I bought a craftsman 358-799260 32cc weed wacker at a yard sale for $5 it would not start from what I could tell the carb was not getting gas... I bought a new primer becasue when I would push it in it would just stay in ... no gas in the bulb. I have tried to hook it up the same way it was but still no gas in the new one... I think the person who sold it to me tried to get it running and might have hooked it up wrong. there are two nipples on the primer bulb one bigger then the other and the only hose that comes from the gas tank to it fits but it seems to be a blow tube meaning when you push the primer bulb it is pushing air into the gas tank not filling the primer bulb. The second smaller hose coming from the tank if I hook it to the small nipple on the primber bulb it sucks gas into the primber bulb so that seems like it should be hooked there.

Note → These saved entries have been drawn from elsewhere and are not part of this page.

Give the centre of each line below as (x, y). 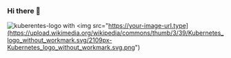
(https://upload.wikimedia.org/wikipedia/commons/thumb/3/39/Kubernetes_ (115, 33)
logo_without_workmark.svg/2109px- (60, 40)
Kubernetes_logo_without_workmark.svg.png (71, 48)
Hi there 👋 (24, 11)
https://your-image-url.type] (148, 26)
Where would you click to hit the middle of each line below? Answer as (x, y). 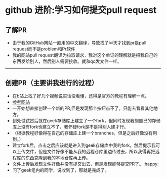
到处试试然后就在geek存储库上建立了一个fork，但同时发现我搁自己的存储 (86, 120)
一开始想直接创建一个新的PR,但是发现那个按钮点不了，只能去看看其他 (83, 108)
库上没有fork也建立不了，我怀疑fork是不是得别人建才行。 (70, 127)
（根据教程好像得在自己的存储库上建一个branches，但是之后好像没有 (83, 133)
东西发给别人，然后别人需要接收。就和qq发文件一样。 (67, 61)
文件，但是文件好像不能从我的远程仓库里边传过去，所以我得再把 (90, 151)
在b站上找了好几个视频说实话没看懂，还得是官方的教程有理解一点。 (81, 96)
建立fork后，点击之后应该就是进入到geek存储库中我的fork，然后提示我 (84, 145)
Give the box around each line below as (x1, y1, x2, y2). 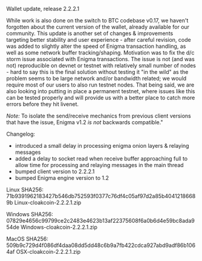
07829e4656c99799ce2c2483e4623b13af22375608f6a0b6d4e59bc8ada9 (6, 217, 195, 224)
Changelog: (6, 130, 35, 137)
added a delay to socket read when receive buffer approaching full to (15, 155, 188, 162)
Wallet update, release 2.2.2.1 (6, 5, 80, 12)
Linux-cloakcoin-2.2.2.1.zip (14, 199, 82, 206)
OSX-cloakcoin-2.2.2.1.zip (16, 248, 81, 255)
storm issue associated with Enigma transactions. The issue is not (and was (6, 56, 195, 62)
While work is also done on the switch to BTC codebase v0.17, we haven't (6, 17, 189, 24)
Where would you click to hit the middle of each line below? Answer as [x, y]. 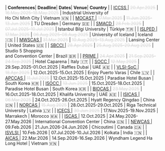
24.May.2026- [124, 116]
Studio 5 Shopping [24, 51]
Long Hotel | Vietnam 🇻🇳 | [32, 143]
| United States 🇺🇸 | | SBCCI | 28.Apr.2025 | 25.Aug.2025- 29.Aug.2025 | [79, 45]
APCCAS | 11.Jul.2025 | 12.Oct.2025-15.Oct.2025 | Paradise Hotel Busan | [80, 78]
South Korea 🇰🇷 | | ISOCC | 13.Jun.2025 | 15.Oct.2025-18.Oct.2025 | [75, 83]
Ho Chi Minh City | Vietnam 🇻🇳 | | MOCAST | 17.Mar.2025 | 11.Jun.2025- [79, 18]
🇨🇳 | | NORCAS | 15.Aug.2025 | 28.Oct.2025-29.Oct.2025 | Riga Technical [81, 105]
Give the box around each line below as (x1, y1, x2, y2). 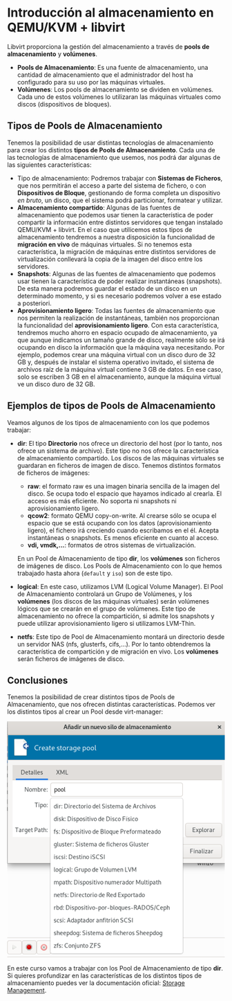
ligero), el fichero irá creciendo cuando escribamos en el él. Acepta (27, 526, 220, 534)
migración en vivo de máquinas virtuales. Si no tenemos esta (17, 240, 192, 249)
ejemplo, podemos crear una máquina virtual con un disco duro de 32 (17, 350, 216, 359)
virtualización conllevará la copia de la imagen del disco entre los (17, 255, 203, 263)
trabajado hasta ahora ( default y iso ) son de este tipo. (17, 569, 173, 577)
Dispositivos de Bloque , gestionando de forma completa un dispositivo (17, 188, 221, 197)
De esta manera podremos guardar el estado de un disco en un (17, 284, 197, 292)
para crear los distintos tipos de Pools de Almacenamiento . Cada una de (7, 145, 215, 154)
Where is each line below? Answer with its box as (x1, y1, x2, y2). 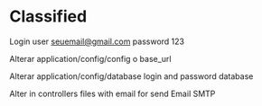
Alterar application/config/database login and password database (9, 70, 254, 82)
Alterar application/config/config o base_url (9, 53, 172, 64)
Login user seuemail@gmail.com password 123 (9, 36, 185, 47)
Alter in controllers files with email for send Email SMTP (9, 88, 216, 99)
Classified (9, 6, 88, 27)
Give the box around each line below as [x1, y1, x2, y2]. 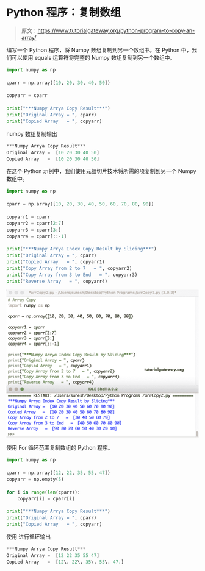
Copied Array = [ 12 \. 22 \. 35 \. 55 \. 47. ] [6, 559, 124, 565]
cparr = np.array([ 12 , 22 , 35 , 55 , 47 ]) [6, 470, 111, 476]
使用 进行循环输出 [6, 533, 51, 541]
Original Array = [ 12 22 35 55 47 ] [6, 552, 99, 558]
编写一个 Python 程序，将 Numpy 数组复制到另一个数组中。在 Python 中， [6, 46, 192, 54]
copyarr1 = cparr [6, 214, 51, 220]
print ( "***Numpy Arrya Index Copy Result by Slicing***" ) [6, 246, 157, 252]
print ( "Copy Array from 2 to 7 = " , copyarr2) [6, 265, 132, 271]
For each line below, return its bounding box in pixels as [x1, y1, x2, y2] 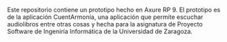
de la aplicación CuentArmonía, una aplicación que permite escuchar [7, 13, 204, 21]
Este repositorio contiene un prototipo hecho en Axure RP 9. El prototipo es [7, 6, 221, 14]
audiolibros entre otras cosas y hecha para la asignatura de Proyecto [7, 20, 203, 28]
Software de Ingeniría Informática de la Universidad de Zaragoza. [7, 27, 193, 35]
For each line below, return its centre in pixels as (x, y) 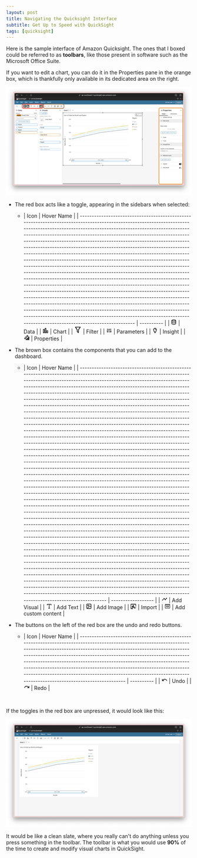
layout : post (22, 12)
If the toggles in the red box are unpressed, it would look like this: (85, 711)
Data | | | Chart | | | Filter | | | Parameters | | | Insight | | (104, 331)
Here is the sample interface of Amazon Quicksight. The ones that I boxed (96, 49)
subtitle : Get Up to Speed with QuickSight (60, 25)
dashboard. (29, 356)
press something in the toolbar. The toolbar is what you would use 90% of (96, 842)
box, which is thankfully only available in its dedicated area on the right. (93, 79)
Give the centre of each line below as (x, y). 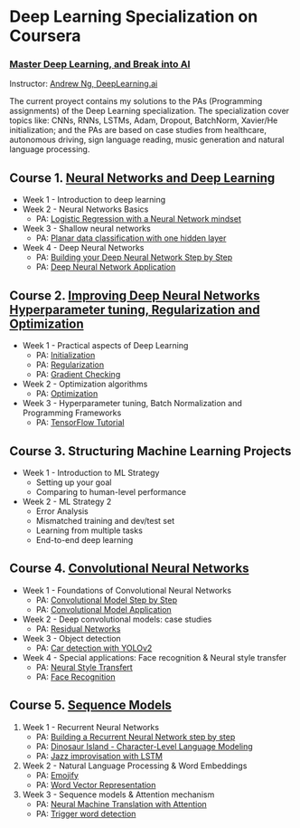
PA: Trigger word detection (86, 814)
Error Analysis (62, 511)
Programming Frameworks (72, 413)
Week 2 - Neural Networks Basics (85, 209)
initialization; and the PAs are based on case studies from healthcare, (138, 130)
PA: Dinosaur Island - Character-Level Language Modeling (144, 746)
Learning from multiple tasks (89, 530)
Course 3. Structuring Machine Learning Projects (150, 451)
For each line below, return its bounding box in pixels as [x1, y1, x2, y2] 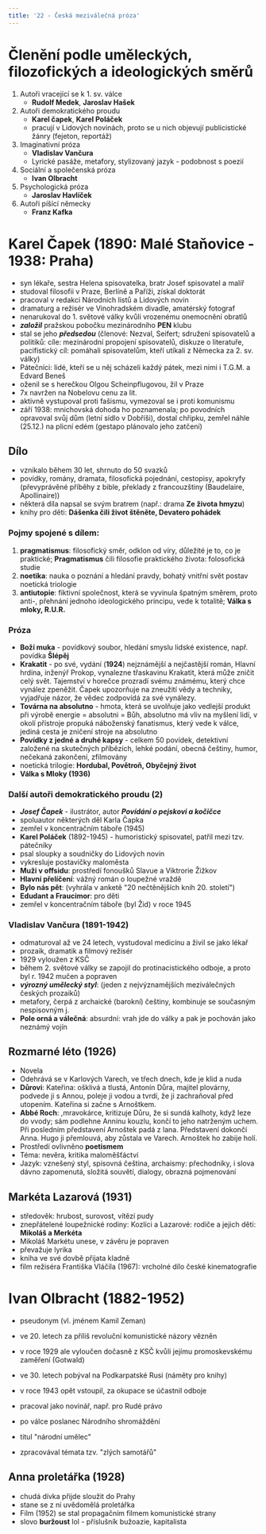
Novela [19, 1066, 44, 1076]
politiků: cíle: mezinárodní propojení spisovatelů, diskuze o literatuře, [19, 337, 245, 346]
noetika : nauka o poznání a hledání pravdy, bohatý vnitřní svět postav [19, 571, 249, 580]
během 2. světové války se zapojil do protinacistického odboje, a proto [19, 962, 251, 973]
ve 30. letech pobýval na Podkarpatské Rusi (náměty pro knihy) [19, 1370, 228, 1380]
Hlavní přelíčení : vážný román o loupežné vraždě [19, 874, 182, 884]
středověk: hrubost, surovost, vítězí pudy [19, 1212, 154, 1221]
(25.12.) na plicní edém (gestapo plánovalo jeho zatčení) [19, 422, 202, 431]

The only bad news is there is a top and bottom nipple on the carb itself and if I have the two gas hoses hooked to the primer bulb nothing goes into the nipples on the carb. Can anyone tell me the proper way too hook up the fuel lines to the primer bulb and then what goes from the primer bulb to the carb and is it the top nipple of the carb or bottom. Thanks.


----------



## inch_from_crazy (Jul 30, 2006)

small line goes from filter in tank to bulb, fat line returns excess fuel from carb back to tank


----------